The storage volume for the “AAUS” can also be integrated in the volume occupied by the AUS32 so as to provide additional safety: in case of accident or leak, the system is designed so that the leaking “AAUS” will mix with the AUS32. This will further dilute the ammonia and reduce the corresponding vapour pressure. For instance, a dilution by a factor of 3 would bring the partial vapour pressure of ammonia at 20° C. from 0.38 bar to 0.08 bar; even at 60° C., the partial vapour pressure of ammonia of this diluted solution would be around 0.4 bar and the total vapour pressure around 0.6 bar. Such a protection can be achieved for instance by designing the storage system in such a way that the AUS32 volume partially or completely surrounds the volume of “AAUS”. Additionally the control system can insure that the remaining volume of “AAUS” does not exceed a given ratio of the total volume (combined “AAUS” and AUS32), for instance ⅓^rd; this can be done by forcing the consumption of “AAUS” whenever the ratio approaches its limit value.

Additional safety measures can also be taken through the selection of “AAUS” containing lower quantities of ammonia. This also allows to reduce the logistics and storage costs of the distribution networks. For instance, solutions with levels of ammonia below 20% are leaner in this respect, at least in the U.S., due to the specific requirements of EPA for solutions above 20%.
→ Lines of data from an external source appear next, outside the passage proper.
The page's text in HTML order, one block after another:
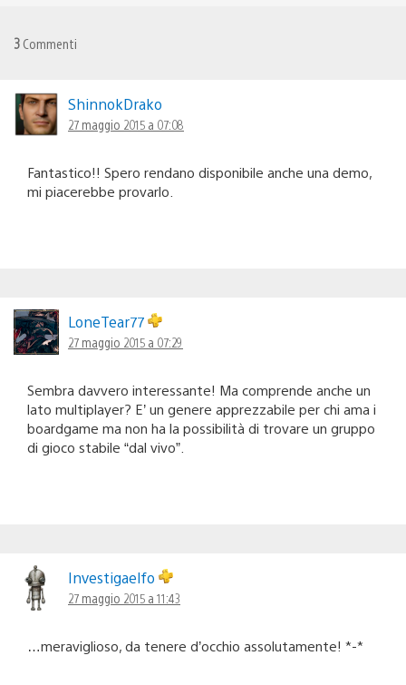
3 Commenti
ShinnokDrako
27 maggio 2015 a 07:08
Fantastico!! Spero rendano disponibile anche una demo,
mi piacerebbe provarlo.
LoneTear77
27 maggio 2015 a 07:29
Sembra davvero interessante! Ma comprende anche un
lato multiplayer? E’ un genere apprezzabile per chi ama i
boardgame ma non ha la possibilità di trovare un gruppo
di gioco stabile “dal vivo”.
Investigaelfo
27 maggio 2015 a 11:43
…meraviglioso, da tenere d’occhio assolutamente! *-*
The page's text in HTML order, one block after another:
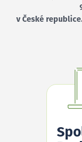
v České
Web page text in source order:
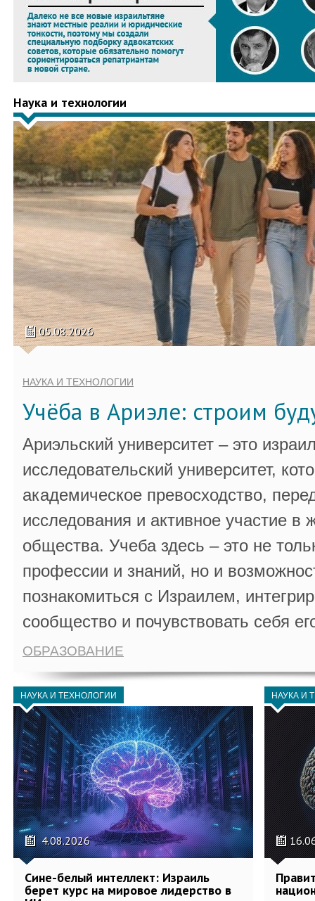
Наука и технологии
05.08.2026
НАУКА И ТЕХНОЛОГИИ
Учёба в Ариэле: строим
Ариэльский университет – это
исследовательский университет,
академическое превосходство,
исследования и активное участие в
общества. Учеба здесь – это не
профессии и знаний, но и
познакомиться с Израилем,
сообщество и почувствовать себя
ОБРАЗОВАНИЕ
НАУКА И ТЕХНОЛОГИИ
4.08.2026
Сине-белый интеллект: Израиль
берет курс на мировое лидерство в
НАУКА И
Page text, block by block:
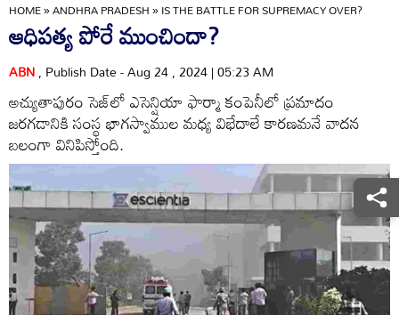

It should be noted that “AAUS” can also be obtained from the conversion of AUS32 at low temperatures using biocatalysts such as urease. A conversion unit can be integrated in the AUS32 tank as well as a buffer for the effluent which plays the role of the AAUS storage volume.

In the examples described below, the ammonia-consuming unit is an injector of a SCR system. Of course, in other applications the ammonia-consuming unit can be a fuel cell or an internal combustion engine.

Embodiment 1

FIG. 1 is a schematic view of a liquid supply system according to a first particular embodiment of the present invention.

As illustrated in the example of FIG. 1, the system comprises:

• • a container (i.e. tank) [1] for the storage of an ammonia precursor solution;
  • a unit [2] for the storage of an aqueous ammonia solution; and
  • a pump [6] for supplying the aqueous ammonia solution to an ammonia-consuming unit (not represented), for example an injector of a SCR system.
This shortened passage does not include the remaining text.